[[ Information supplied, beginning ]]
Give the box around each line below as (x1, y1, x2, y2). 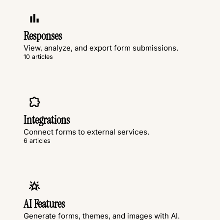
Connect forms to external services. (24, 127, 149, 137)
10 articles (24, 53, 53, 61)
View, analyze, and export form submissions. (24, 43, 178, 53)
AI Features (24, 197, 65, 212)
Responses (24, 29, 62, 44)
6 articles (24, 137, 51, 145)
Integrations (24, 113, 70, 128)
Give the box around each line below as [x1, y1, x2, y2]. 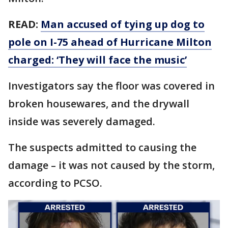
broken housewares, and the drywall [8, 97, 189, 110]
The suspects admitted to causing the [8, 140, 196, 154]
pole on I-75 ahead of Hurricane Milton [8, 35, 212, 49]
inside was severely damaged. [8, 115, 158, 128]
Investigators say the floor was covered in [8, 79, 215, 93]
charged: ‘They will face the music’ [8, 53, 187, 67]
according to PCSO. [8, 176, 102, 190]
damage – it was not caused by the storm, [8, 158, 215, 172]
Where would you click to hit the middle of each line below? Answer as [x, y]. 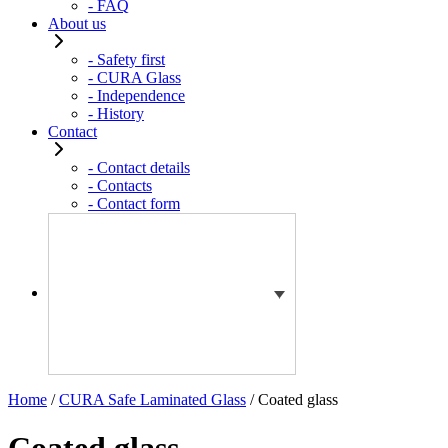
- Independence [136, 95]
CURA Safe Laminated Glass [152, 399]
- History [116, 113]
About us [77, 23]
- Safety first [126, 59]
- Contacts [120, 185]
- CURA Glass [134, 77]
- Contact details [139, 167]
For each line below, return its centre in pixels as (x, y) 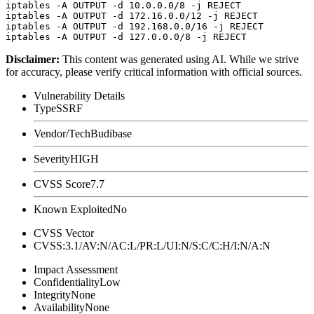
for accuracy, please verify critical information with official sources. (154, 71)
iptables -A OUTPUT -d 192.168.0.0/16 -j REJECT (135, 26)
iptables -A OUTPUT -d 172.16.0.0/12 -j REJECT (132, 15)
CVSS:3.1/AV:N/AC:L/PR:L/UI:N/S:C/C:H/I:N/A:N (152, 245)
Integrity (52, 294)
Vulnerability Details (79, 95)
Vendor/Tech (62, 133)
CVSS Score (62, 184)
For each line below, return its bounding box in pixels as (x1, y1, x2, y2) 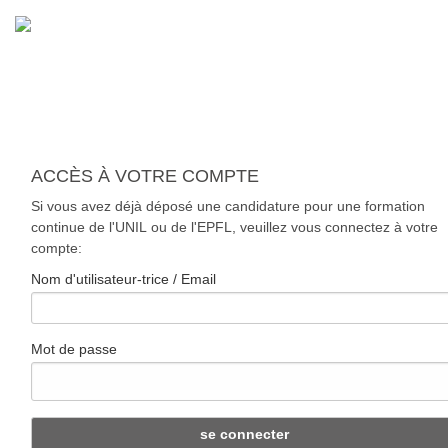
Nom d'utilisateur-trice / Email (31, 271, 216, 287)
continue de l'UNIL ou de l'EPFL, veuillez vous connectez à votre (31, 219, 438, 235)
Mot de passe (31, 340, 117, 357)
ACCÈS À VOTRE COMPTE (31, 166, 259, 186)
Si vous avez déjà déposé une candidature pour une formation (31, 198, 425, 214)
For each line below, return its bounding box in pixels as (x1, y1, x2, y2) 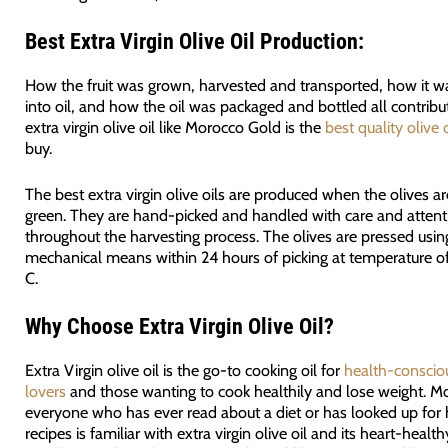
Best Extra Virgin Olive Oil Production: (24, 29, 364, 55)
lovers (24, 381, 66, 402)
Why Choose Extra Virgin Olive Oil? (24, 314, 334, 340)
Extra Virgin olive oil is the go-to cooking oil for (24, 360, 344, 381)
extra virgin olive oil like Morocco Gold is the (24, 117, 325, 138)
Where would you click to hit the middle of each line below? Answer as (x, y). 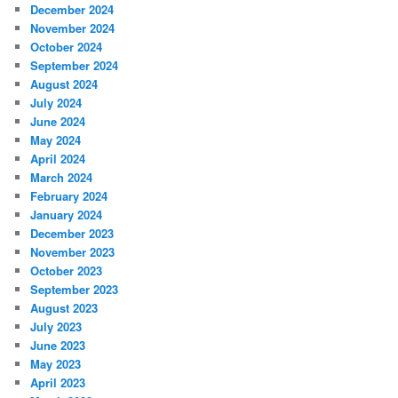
[[ Information supplied, end ]]
To do → Would it be possible to print the records above verbatim, pictures omitted?

Reply to the exercise →
Give the box around each line below as (x1, y1, x2, y2). 
Connect forms to external services. (24, 127, 149, 137)
10 articles (24, 53, 53, 61)
View, analyze, and export form submissions. (24, 43, 178, 53)
AI Features (24, 197, 65, 212)
Responses (24, 29, 62, 44)
6 articles (24, 137, 51, 145)
Integrations (24, 113, 70, 128)
Give the box around each line below as [x1, y1, x2, y2]. 
broken housewares, and the drywall [8, 97, 189, 110]
The suspects admitted to causing the [8, 140, 196, 154]
pole on I-75 ahead of Hurricane Milton [8, 35, 212, 49]
inside was severely damaged. [8, 115, 158, 128]
Investigators say the floor was covered in [8, 79, 215, 93]
charged: ‘They will face the music’ [8, 53, 187, 67]
according to PCSO. [8, 176, 102, 190]
damage – it was not caused by the storm, [8, 158, 215, 172]
Where would you click to hit the middle of each line below? Answer as [x, y]. 
- Independence [136, 95]
CURA Safe Laminated Glass [152, 399]
- History [116, 113]
About us [77, 23]
- Safety first [126, 59]
- Contacts [120, 185]
- CURA Glass [134, 77]
- Contact details [139, 167]
For each line below, return its centre in pixels as (x, y) 
for accuracy, please verify critical information with official sources. (154, 71)
iptables -A OUTPUT -d 192.168.0.0/16 -j REJECT (135, 26)
iptables -A OUTPUT -d 172.16.0.0/12 -j REJECT (132, 15)
CVSS:3.1/AV:N/AC:L/PR:L/UI:N/S:C/C:H/I:N/A:N (152, 245)
Integrity (52, 294)
Vulnerability Details (79, 95)
Vendor/Tech (62, 133)
CVSS Score (62, 184)
For each line below, return its bounding box in pixels as (x1, y1, x2, y2) 
Nom d'utilisateur-trice / Email (31, 271, 216, 287)
continue de l'UNIL ou de l'EPFL, veuillez vous connectez à votre (31, 219, 438, 235)
Mot de passe (31, 340, 117, 357)
ACCÈS À VOTRE COMPTE (31, 166, 259, 186)
Si vous avez déjà déposé une candidature pour une formation (31, 198, 425, 214)
For each line below, return its bounding box in pixels as (x1, y1, x2, y2) 
Best Extra Virgin Olive Oil Production: (24, 29, 364, 55)
lovers (24, 381, 66, 402)
Why Choose Extra Virgin Olive Oil? (24, 314, 334, 340)
Extra Virgin olive oil is the go-to cooking oil for (24, 360, 344, 381)
extra virgin olive oil like Morocco Gold is the (24, 117, 325, 138)
Where would you click to hit the middle of each line below? Answer as (x, y). 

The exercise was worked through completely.